Could you set down exactly the lines that start at the one containing "Moving between tree" and end at the final line of the material below?

INPUT MATERIAL:
· · · · · · ·

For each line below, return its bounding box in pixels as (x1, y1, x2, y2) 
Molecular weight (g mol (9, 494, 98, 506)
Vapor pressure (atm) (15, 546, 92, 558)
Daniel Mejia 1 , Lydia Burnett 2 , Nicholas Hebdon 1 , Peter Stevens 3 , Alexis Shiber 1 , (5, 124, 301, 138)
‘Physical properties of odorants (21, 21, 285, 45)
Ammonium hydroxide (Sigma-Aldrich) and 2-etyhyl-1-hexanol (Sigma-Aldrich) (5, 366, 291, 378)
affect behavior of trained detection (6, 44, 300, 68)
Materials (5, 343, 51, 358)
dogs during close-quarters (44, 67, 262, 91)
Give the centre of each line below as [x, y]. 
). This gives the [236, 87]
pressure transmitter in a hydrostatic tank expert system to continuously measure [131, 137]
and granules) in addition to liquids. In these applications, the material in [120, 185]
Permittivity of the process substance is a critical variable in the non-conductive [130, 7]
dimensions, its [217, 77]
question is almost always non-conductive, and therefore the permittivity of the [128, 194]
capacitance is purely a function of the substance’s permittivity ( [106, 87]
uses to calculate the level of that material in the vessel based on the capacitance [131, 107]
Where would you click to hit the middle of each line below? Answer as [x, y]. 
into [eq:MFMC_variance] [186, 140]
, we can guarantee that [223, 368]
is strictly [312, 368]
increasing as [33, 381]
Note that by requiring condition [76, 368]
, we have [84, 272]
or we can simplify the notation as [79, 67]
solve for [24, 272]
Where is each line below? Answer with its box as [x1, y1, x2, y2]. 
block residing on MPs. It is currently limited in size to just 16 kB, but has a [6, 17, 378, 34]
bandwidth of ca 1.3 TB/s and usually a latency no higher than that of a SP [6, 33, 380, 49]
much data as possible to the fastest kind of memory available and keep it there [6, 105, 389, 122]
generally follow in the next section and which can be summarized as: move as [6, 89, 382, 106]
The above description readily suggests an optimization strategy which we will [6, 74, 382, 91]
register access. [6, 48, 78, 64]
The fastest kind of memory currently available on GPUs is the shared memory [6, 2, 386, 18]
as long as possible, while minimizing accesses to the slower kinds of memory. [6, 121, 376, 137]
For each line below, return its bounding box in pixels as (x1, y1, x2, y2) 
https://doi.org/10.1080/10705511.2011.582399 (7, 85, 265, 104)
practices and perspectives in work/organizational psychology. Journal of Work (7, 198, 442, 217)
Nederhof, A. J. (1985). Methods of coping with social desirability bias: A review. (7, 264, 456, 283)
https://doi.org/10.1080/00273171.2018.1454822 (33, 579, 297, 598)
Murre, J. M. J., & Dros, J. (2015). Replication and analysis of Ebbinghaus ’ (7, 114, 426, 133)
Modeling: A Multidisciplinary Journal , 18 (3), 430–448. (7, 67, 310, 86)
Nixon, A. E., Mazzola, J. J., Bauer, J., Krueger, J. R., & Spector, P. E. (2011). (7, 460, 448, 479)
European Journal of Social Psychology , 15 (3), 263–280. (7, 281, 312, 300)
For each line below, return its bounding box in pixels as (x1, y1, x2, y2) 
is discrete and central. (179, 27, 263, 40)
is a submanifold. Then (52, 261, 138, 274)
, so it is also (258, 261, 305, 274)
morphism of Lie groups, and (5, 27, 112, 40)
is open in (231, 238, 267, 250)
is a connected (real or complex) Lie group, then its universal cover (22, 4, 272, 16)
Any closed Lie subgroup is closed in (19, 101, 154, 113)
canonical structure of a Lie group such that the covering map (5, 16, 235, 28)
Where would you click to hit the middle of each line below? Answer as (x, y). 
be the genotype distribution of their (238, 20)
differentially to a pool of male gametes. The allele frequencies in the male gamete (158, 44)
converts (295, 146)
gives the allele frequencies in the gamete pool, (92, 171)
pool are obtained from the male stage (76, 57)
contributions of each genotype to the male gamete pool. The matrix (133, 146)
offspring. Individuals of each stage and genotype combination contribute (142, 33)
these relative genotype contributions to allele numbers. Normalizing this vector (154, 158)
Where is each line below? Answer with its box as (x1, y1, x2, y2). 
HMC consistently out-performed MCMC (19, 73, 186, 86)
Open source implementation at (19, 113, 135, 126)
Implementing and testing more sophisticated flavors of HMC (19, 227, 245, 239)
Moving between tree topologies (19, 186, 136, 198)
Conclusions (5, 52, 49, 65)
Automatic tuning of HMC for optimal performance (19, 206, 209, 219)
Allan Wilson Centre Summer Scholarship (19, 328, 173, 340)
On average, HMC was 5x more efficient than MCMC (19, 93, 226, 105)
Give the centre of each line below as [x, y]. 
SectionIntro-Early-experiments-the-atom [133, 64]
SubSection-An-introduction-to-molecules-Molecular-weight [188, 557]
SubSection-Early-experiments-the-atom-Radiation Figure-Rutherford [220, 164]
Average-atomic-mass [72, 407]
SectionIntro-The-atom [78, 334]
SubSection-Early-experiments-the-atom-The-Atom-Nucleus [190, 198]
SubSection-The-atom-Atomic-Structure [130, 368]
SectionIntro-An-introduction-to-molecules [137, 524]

· · · · · · ·

REPLY:
Moving between tree topologies (19, 186, 136, 198)
Conclusions (5, 52, 49, 65)
Automatic tuning of HMC for optimal performance (19, 206, 209, 219)
Allan Wilson Centre Summer Scholarship (19, 328, 173, 340)
On average, HMC was 5x more efficient than MCMC (19, 93, 226, 105)
Give the centre of each line below as [x, y]. 
SectionIntro-Early-experiments-the-atom [133, 64]
SubSection-An-introduction-to-molecules-Molecular-weight [188, 557]
SubSection-Early-experiments-the-atom-Radiation Figure-Rutherford [220, 164]
Average-atomic-mass [72, 407]
SectionIntro-The-atom [78, 334]
SubSection-Early-experiments-the-atom-The-Atom-Nucleus [190, 198]
SubSection-The-atom-Atomic-Structure [130, 368]
SectionIntro-An-introduction-to-molecules [137, 524]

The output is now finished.